Early life sparse: Parisian roots, perhaps circus or vaudeville background aiding agility. Career intertwined with husband’s: from 1906, she featured in dozens of trick films, mastering effects integration—holding poses for exposures, enduring makeup for monstrosities. Notable roles: the ethereal spirit in The Spider and the Butterfly (1908), levitated via wires; the hypnotised victim in Electro Hypnotist (1905); fiery temptress in The Red Spectre (1903). Post-WWI, she assisted production, tinting prints manually.

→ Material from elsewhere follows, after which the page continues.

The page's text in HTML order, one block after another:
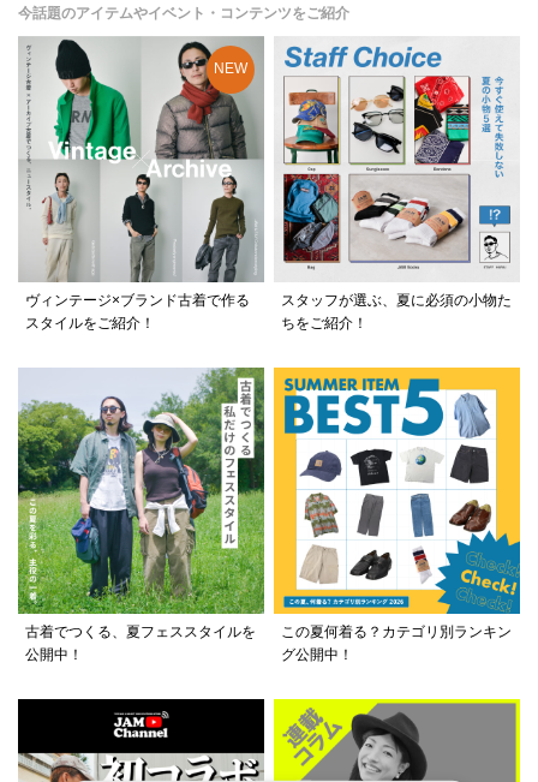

Awards eluded her—silents credited few women—but retrospective acclaim grows via feminist film scholars. Filmography highlights: An Impossible Balancing Act (1906), acrobatic fantasy; The Untamable Whiskers (1907), comedic horror; Transformation of a Butterfly (1908), metamorphic lead; The Diseased Foot (1909), grotesque ailment tale; Juvenile Justice (1910), moral drama; Paris by Night (1912), nocturnal phantasmagoria; later Viaje fantástico (1926), Spanish feature. Widowed, she lived quietly in Barcelona till 1963. Mathieu embodies unsung heroines of early cinema, her body the battleground for visual revolutions.